In use, many polishing fixtures require positioning individual connectors in a nest and then clamping the associated clamping mechanism to retain the connector therein. While this may be a desirable operation under some circumstances, there are circumstances in which it may be preferable to provide a single clamping step to reduce the time associated with the set-up procedure.

An object of the invention is to provide a clamping fixture for use with a polishing machine which accommodates a variety of article geometries on a single fixture.

Another object is to provide an optical fiber connector fixture which securely positions the clamped connectors on a polishing machine. Still another object of the invention is to provide a polishing fixture which simultaneously clamps a plurality of articles in clamping assemblies.

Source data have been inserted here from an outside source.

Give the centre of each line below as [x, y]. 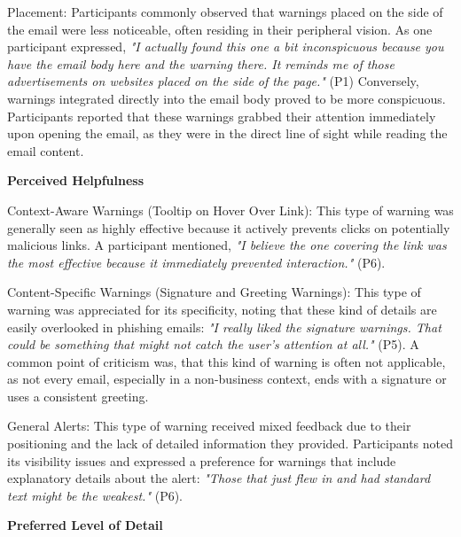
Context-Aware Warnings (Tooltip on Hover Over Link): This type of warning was [230, 210]
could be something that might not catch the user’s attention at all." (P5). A [213, 344]
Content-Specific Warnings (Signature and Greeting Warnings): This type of [214, 292]
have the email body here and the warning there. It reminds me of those [201, 63]
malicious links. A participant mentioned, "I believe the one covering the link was [227, 245]
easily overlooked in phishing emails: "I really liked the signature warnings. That [224, 327]
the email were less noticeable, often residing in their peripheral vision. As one [220, 29]
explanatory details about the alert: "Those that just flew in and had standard [219, 478]
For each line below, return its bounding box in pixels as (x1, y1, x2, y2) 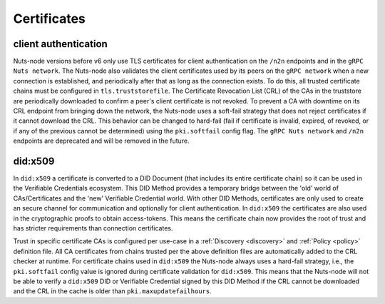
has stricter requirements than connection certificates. (13, 224, 173, 233)
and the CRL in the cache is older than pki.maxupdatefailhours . (13, 287, 212, 295)
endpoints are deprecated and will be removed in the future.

Yet a further object of the invention is to provide a polishing fixture which captivates the connectors prior to imposing clamping forces thereon. Accordingly, a polishing fixture for polishing articles retained in said fixture comprises an article holding plate (28) having a plurality of ferrule receiving nests (48) , the fixture characterized in that the holding plate (28) has a perimeter edge (30) and a plurality of slots (42) extending from the perimeter edge into the holding plate thereby forming a plurality of clamping assemblies (41) . Each clamping assembly (41) includes a movable beam (44) between each of said plurality of slots (42) and a corresponding portion of said perimeter edge (30) . A force transmitting body (26) and a force receiving body (52) are coupled to the fixture for imposing forces on said clamping assemblies (41) to move said beams (44) to clamp said articles in said clamping assemblies (41) .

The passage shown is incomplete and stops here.